=== ACTION ITEM ===
Could you return only the lines that run from the line with "Common Mistakes & Troubleshooting" through the final line of the data, exactly as they stand?

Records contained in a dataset
══════════════════════════════
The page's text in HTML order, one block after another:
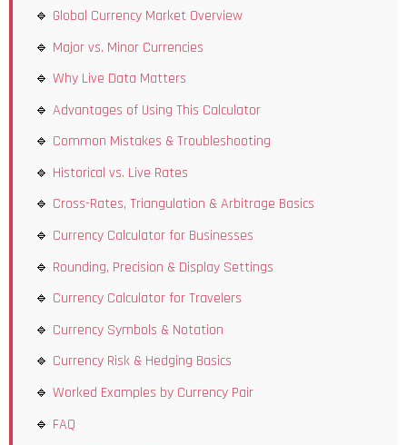
Global Currency Market Overview
Major vs. Minor Currencies
Why Live Data Matters
Advantages of Using This Calculator
Common Mistakes & Troubleshooting
Historical vs. Live Rates
Cross-Rates, Triangulation & Arbitrage Basics
Currency Calculator for Businesses
Rounding, Precision & Display Settings
Currency Calculator for Travelers
Currency Symbols & Notation
Currency Risk & Hedging Basics
Worked Examples by Currency Pair
FAQ
══════════════════════════════
=== RESPONSE ===
Common Mistakes & Troubleshooting
Historical vs. Live Rates
Cross-Rates, Triangulation & Arbitrage Basics
Currency Calculator for Businesses
Rounding, Precision & Display Settings
Currency Calculator for Travelers
Currency Symbols & Notation
Currency Risk & Hedging Basics
Worked Examples by Currency Pair
FAQ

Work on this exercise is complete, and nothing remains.